Advisers to pay more for FASEA exam under ASIC

The Government has released exposure draft legislation and consultation documents for the Better Advice Bill, including an increase in the Financial Adviser Standards and Ethics Authority (FASEA) exam fee.

The bill was introduced into Parliament on 24 June, 2021, and would cover areas including establishing a single disciplinary body and registration system for financial advisers, a single disciplinary and registration system for financial advisers that provide tax (financial) advice service and the wind-up of the FASEA into the Australian Securities Investments Commission (ASIC).

Within the legislation, it said the exam run under ASIC would cost $948 compared to $540 plus GST under FASEA.

Related News:

It would also cost $218 for ASIC to review the marking of one or more answers to non-multiple choice questions.

This would apply to those advisers who had not yet passed by the exam by the end of 2021 and needed to re-sit in 2022.

Advisers to be registered as a relevant provider by ASIC would also need to pay a fee of $95.

Other measures related to the exam included the removal of the three-month waiting period before being able to re-sit the exam and more flexibility to allow candidates to sit the exam in person, virtually or through alternative arrangements.

Consultation was being sought on:

  • Setting the criteria for when ASIC must refer matters to the single disciplinary body;
  • Specifying the administrative sanctions made against a financial adviser that must be included on the Financial Advisers Register;
  • Extending the deadline to complete the financial adviser exam to 30 September 2022 for financial advisers who have attempted the exam twice before 31 December 2021; 
  • Proposing new fees for the financial adviser exam and registration of financial advisers from 1 January, 2022; and
  • Outlining the registration, education and training requirements for financial advisers providing tax (financial) advice services.

The Government said it intended the legislation would come into force on 1 January, 2022, and stakeholders were invited to comment on the exposure draft by 15 October.

Recommended for you




More taxes from the Federal Liberal government.

what a "bloody mess' If this is not a "squeeze" on advisers who are still unsure about sitting the exam this extra cost should help them make up their minds pretty quickly.
What other surprises does ASIC have for us going forward.

The FASEA exam is hardly a surprise. Advisers have had two and a half years and up to 8 attempts to pass it. The date has already been extended once, and now you are claiming this additional extension is unfair because the price has increased???

If this "squeezes" out those advisers who still haven't passed and are "unsure" about extending again, then it will be one of the few sensible things ASIC has done.

It's probably just complete inefficiencies at the ASIC which has lead to the increase in costs. One day it is one price, then next it is higher. Perhaps the ASIC found people who do do less for more to run the exams from here on in?

A system which itself cannot run efficiently to reduce costs wants advisers to reduce fees.
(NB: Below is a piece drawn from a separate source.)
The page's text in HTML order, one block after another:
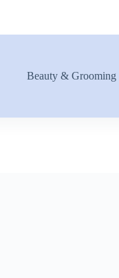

Never voting for these idiots again. I guess none of those in lowers ranks will ever do.
Why no one has ever asked for education standards for politicians. A degree in political sciences should a minimum.

I have learnt to expect nothing better from the Liberal Party - Jane Hume is certainly keeping up the high standard of completely unelectable.

Seriously, Liberals can't turn around and say they want any Financial Planner voting for them - can they?

Not just advisers. Our families, staff, ancillary workers and clients are all on this crazy journey with us. They see the higher costs, insane red tape crap and disruption caused by this government. For every adviser vote that swings there will be at least 20 more within their circle of influence. It will absolutely turn marginal electorates. Lucky the coalition have a thumping majority. Wait what?

What a surprise, NOT!! ASIC had to make up for their revenue shortfall somehow following Minister Hume's announcement of the Supervisory Levy freeze. A major bugbear has been the lack of transparency over the original fee. and how much was paid to ACER for marking & supervising the exam. Given COVID, venue charges would have been non existent and the remote supervisor (Proctor) doesn't cost anywhere near as much as venues with in-person supervisors. Can we expect to see any transparency from ASIC to satisfy ourselves that ASIC aren't using financial planners as a cash cow.


This is becoming more like Monty Python every week, If the exam was about technical issues I could accept but not about ethics. Even if it was about common sense issues I could understand relating to ethical issues, but no that is not the case.
What a waste of time and resources while at the same time alienating the advisers just trying to provide benefits for their people.

There is no logical reason to increase cost anon It has suddenly been sprung on these advisers without any thought Just another part of this government body using advisers as cash cows

ASIC will be part of the exam marking process? May you live in interesting times.

As advisers we already pay $563 to register via TPB/ASIC in addition to the licensee fees. If that comes down to $95 then great....otherwise shove that in your pipe. A modest increase in FASEA exam fees isreasonable but a 56%....Yeah NAH that is not reasonable and clearly recovering losses from poorly made decisions and mismanagement. If Jane Hume was worth her word she would throw that aside but like all Politicians they are only worried about the next term and what looks favourable to the public.